独立行政法人国立国際医療研究センター国府台病院児童精神科は1948年に開設された長い歴史を持つ,児童精神科医療のモデル的な診療の場を目指して活動を続けている診療科である。そして当院は震災直後より宮城県の要請を受け,宮城県石巻市内でこころのケア診療活動を行っており4),現時点でもその活動を継続している。

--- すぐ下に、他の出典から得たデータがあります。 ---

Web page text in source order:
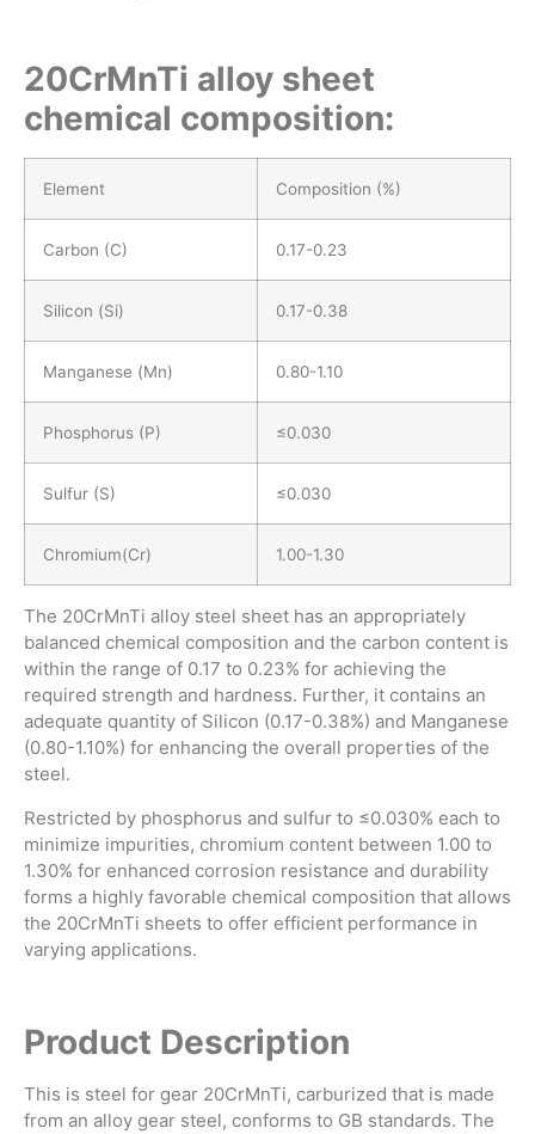
20CrMnTi alloy sheet
chemical composition:
Element Composition (%)
Carbon (C) 0.17-0.23
Silicon (Si) 0.17-0.38
Manganese (Mn) 0.80-1.10
Phosphorus (P) ≤0.030
Sulfur (S) ≤0.030
Chromium(Cr) 1.00-1.30
The 20CrMnTi alloy steel sheet has an appropriately
balanced chemical composition and the carbon content is
within the range of 0.17 to 0.23% for achieving the
required strength and hardness. Further, it contains an
adequate quantity of Silicon (0.17-0.38%) and Manganese
(0.80-1.10%) for enhancing the overall properties of the
steel.
Restricted by phosphorus and sulfur to ≤0.030% each to
minimize impurities, chromium content between 1.00 to
1.30% for enhanced corrosion resistance and durability
forms a highly favorable chemical composition that allows
the 20CrMnTi sheets to offer efficient performance in
varying applications.
Product Description
This is steel for gear 20CrMnTi, carburized that is made
from an alloy gear steel, conforms to GB standards. The
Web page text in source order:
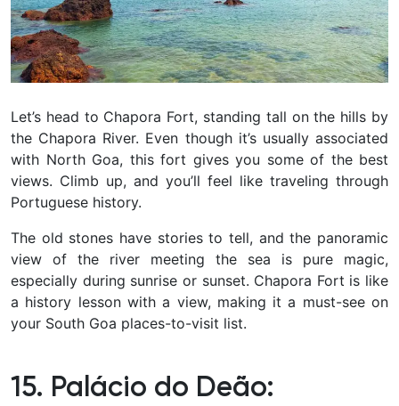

宮城県石巻市は宮城県東部に位置する人口16万人(被災前)の宮城県内第2の都市である。今回の震災では市内の沿岸部および北上川周辺で津波による莫大な被害が生じ,震災による死者および行方不明者は3,000人を超え,家屋の被害の甚大であったため重篤な外傷体験をした子ども達が多いと推察される。小児において深刻な外傷体験が心的外傷後ストレス障害(post-traumatic stress disorder;PTSD)を中心とした精神疾患への発症のきっかけとなる場合もあり1~3),子どものこころに対する十分な支援が必要とされる地域である。
元来この地域には児童精神科の専門医療施設は存在せず,市内の精神科医または小児科医および宮城県子ども総合センターの出張相談がその業務を補完するような形で行われていた。本稿ではこのような児童精神科とは馴染みのない地域で行ってきた当院の支援活動とその問題点について明らかにしたい。